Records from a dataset
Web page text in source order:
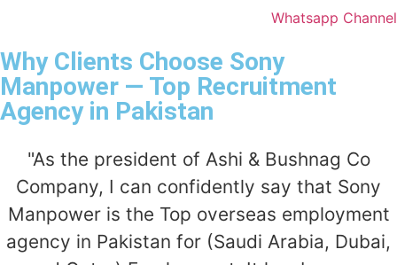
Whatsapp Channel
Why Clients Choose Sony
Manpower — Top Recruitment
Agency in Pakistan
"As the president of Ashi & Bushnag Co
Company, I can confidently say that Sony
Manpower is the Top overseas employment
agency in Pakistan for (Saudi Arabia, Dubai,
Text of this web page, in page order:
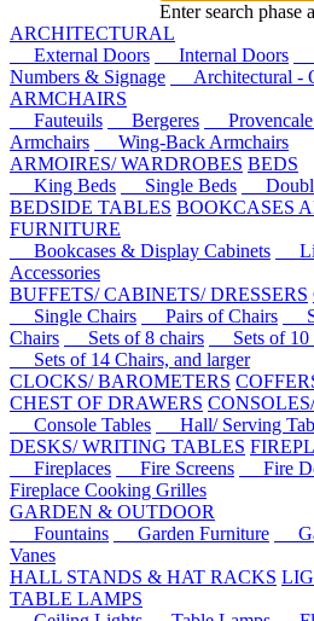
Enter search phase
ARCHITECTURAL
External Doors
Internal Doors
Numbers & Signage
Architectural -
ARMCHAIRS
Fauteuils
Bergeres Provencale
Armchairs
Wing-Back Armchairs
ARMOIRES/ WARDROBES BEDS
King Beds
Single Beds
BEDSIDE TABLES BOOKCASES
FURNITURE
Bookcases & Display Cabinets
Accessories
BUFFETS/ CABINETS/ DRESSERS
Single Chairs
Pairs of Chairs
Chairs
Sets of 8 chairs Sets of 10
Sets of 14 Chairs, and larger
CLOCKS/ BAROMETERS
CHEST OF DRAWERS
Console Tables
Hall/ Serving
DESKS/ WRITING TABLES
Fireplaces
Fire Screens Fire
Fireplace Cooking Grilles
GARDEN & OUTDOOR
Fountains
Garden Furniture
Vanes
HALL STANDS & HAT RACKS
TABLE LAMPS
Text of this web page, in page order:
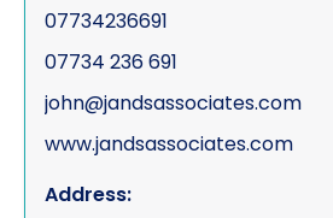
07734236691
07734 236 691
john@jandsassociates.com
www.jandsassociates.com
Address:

# Exercise prompt:
The records above must be echoed exactly, minus their pictures.

# Response below:
Web page text in source order:
Whatsapp Channel
Why Clients Choose Sony
Manpower — Top Recruitment
Agency in Pakistan
"As the president of Ashi & Bushnag Co
Company, I can confidently say that Sony
Manpower is the Top overseas employment
agency in Pakistan for (Saudi Arabia, Dubai,
Text of this web page, in page order:
Enter search phase
ARCHITECTURAL
External Doors
Internal Doors
Numbers & Signage
Architectural -
ARMCHAIRS
Fauteuils
Bergeres Provencale
Armchairs
Wing-Back Armchairs
ARMOIRES/ WARDROBES BEDS
King Beds
Single Beds
BEDSIDE TABLES BOOKCASES
FURNITURE
Bookcases & Display Cabinets
Accessories
BUFFETS/ CABINETS/ DRESSERS
Single Chairs
Pairs of Chairs
Chairs
Sets of 8 chairs Sets of 10
Sets of 14 Chairs, and larger
CLOCKS/ BAROMETERS
CHEST OF DRAWERS
Console Tables
Hall/ Serving
DESKS/ WRITING TABLES
Fireplaces
Fire Screens Fire
Fireplace Cooking Grilles
GARDEN & OUTDOOR
Fountains
Garden Furniture
Vanes
HALL STANDS & HAT RACKS
TABLE LAMPS
Text of this web page, in page order:
07734236691
07734 236 691
john@jandsassociates.com
www.jandsassociates.com
Address:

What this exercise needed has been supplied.